* Problem to work on
Take the lines below from the one with "os testes de" through the one with "The Open Geospatial" and retype them exactly. Include nothing else, and no pictures.

* Given records
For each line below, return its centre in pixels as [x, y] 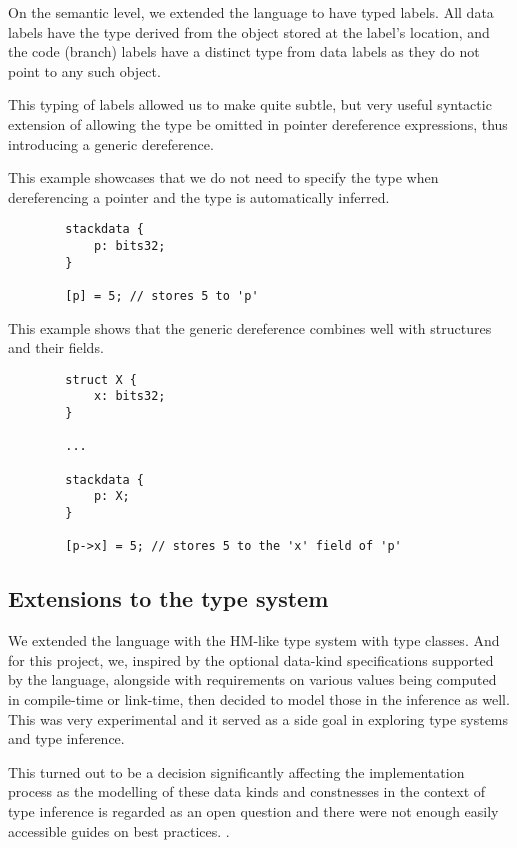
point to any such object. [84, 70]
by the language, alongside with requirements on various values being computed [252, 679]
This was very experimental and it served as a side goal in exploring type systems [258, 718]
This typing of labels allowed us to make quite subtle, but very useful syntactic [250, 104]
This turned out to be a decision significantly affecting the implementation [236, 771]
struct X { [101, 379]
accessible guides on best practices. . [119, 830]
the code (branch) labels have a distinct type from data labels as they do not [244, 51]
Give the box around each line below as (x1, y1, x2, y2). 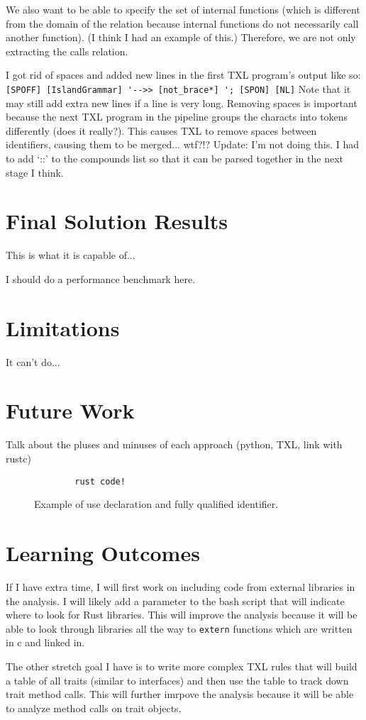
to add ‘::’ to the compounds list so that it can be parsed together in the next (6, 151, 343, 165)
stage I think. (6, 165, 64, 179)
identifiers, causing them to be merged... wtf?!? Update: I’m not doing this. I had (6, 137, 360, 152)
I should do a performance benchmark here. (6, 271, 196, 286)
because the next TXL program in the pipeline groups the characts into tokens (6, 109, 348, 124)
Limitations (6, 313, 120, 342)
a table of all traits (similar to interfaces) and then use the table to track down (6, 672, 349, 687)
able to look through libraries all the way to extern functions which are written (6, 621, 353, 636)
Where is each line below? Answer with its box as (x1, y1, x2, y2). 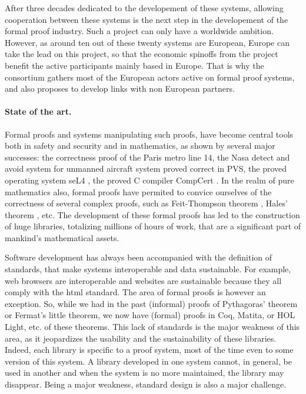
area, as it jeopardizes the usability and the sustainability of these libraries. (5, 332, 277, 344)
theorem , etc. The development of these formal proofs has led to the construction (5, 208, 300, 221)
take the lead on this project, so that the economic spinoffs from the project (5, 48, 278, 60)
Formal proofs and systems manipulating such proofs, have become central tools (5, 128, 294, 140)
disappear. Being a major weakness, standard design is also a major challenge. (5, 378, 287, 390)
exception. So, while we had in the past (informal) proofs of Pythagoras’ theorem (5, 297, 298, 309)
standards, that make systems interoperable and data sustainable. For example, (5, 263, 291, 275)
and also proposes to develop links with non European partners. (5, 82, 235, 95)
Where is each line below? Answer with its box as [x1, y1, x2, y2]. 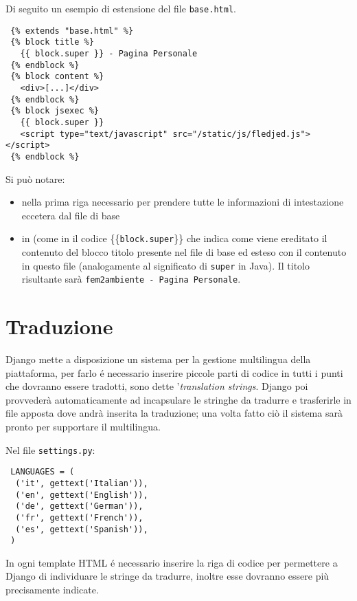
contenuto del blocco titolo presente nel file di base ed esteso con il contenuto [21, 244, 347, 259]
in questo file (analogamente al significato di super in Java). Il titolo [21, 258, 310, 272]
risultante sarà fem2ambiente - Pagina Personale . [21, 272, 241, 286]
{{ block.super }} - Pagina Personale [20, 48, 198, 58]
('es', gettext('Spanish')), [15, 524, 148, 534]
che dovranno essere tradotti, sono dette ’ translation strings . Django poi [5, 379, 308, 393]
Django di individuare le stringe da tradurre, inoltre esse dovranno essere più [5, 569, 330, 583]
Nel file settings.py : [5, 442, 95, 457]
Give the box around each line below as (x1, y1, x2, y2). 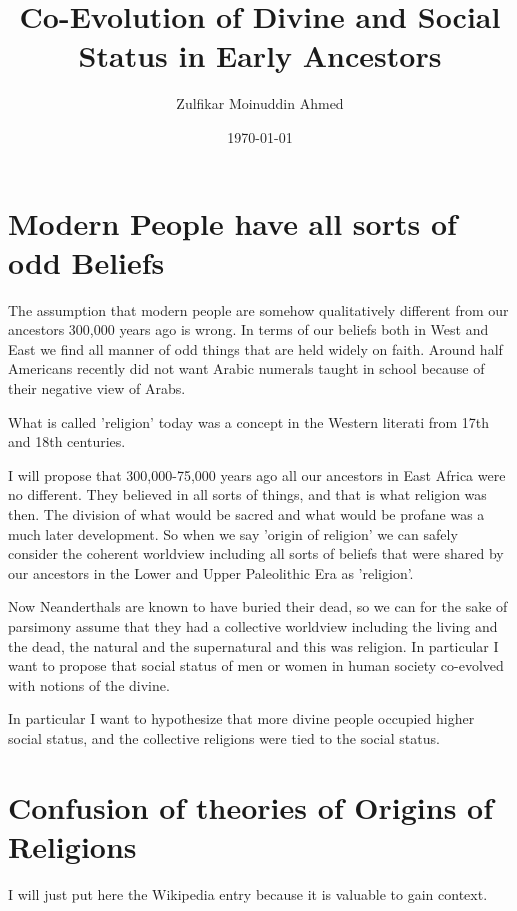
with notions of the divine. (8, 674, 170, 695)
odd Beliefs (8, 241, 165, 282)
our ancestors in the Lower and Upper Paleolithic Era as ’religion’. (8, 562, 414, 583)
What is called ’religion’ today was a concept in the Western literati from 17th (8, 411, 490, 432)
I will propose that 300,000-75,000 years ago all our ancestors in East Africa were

--

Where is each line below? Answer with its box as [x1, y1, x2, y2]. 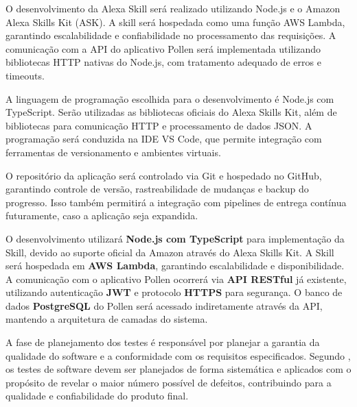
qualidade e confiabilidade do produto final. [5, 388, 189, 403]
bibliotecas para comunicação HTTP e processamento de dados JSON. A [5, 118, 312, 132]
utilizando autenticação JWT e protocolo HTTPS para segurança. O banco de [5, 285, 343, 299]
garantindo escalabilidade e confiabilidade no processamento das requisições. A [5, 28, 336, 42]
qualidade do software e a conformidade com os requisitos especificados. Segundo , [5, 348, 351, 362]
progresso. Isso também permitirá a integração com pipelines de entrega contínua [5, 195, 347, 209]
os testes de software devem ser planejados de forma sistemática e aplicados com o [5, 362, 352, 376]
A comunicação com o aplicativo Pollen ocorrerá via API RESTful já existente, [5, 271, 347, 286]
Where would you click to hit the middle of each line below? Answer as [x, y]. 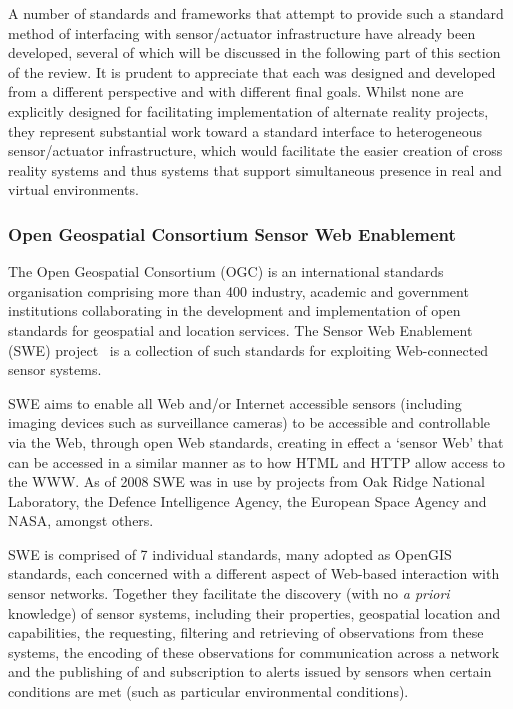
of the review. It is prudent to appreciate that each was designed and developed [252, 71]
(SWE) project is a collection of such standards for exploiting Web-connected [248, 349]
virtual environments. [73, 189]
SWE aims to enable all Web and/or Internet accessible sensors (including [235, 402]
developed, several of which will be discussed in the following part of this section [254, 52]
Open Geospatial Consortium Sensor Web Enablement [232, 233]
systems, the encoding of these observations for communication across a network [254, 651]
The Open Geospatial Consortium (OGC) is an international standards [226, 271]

--

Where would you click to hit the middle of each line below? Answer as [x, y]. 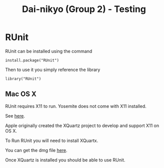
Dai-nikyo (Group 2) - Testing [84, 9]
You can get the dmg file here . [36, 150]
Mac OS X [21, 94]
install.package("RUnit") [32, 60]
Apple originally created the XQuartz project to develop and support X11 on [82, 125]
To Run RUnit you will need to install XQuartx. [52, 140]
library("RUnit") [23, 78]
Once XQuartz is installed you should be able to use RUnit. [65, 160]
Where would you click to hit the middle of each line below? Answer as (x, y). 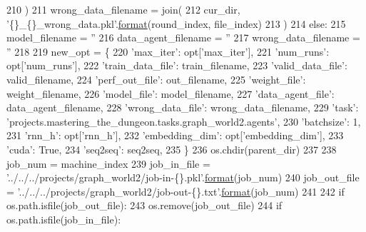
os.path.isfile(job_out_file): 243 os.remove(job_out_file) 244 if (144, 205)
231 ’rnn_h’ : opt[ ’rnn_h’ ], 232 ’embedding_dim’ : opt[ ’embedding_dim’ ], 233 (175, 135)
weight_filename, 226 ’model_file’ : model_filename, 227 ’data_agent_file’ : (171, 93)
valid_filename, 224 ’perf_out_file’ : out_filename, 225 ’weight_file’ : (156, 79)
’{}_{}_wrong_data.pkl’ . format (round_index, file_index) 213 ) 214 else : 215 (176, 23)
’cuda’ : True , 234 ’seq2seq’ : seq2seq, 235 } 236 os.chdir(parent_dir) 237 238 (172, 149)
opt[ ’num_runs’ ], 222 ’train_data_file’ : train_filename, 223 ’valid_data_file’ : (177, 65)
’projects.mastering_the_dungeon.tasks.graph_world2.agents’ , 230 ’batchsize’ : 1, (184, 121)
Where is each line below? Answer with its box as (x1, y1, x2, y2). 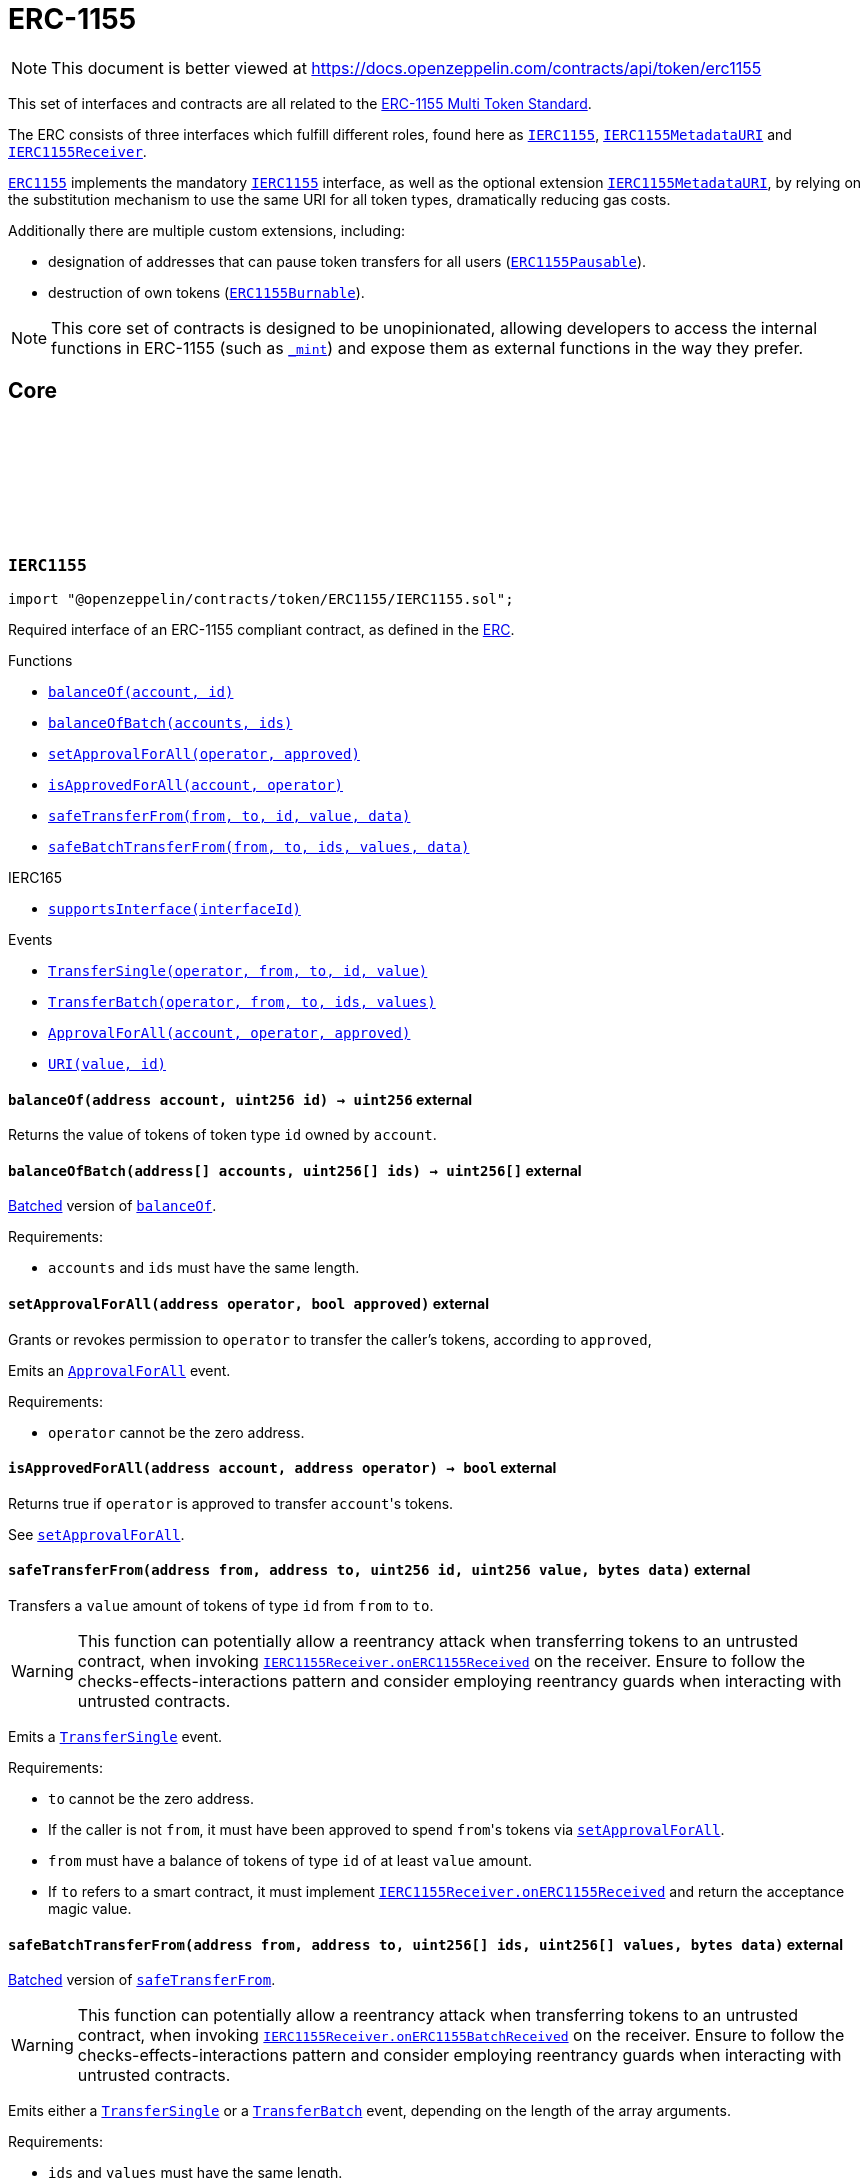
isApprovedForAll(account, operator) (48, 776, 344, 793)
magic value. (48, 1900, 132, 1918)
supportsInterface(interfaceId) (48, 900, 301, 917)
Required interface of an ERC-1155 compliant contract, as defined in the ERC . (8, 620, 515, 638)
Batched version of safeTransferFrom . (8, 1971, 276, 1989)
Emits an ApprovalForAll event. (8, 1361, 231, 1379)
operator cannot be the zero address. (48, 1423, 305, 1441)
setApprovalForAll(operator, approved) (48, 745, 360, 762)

* Result for this exercise
os testes de software devem ser planejados de forma sistemática e aplicados com o [5, 362, 352, 376]
A comunicação com o aplicativo Pollen ocorrerá via API RESTful já existente, [5, 271, 347, 286]
Where would you click to hit the middle of each line below? Answer as [x, y]. 
of the review. It is prudent to appreciate that each was designed and developed [252, 71]
(SWE) project is a collection of such standards for exploiting Web-connected [248, 349]
virtual environments. [73, 189]
SWE aims to enable all Web and/or Internet accessible sensors (including [235, 402]
developed, several of which will be discussed in the following part of this section [254, 52]
Open Geospatial Consortium Sensor Web Enablement [232, 233]
systems, the encoding of these observations for communication across a network [254, 651]
The Open Geospatial Consortium (OGC) is an international standards [226, 271]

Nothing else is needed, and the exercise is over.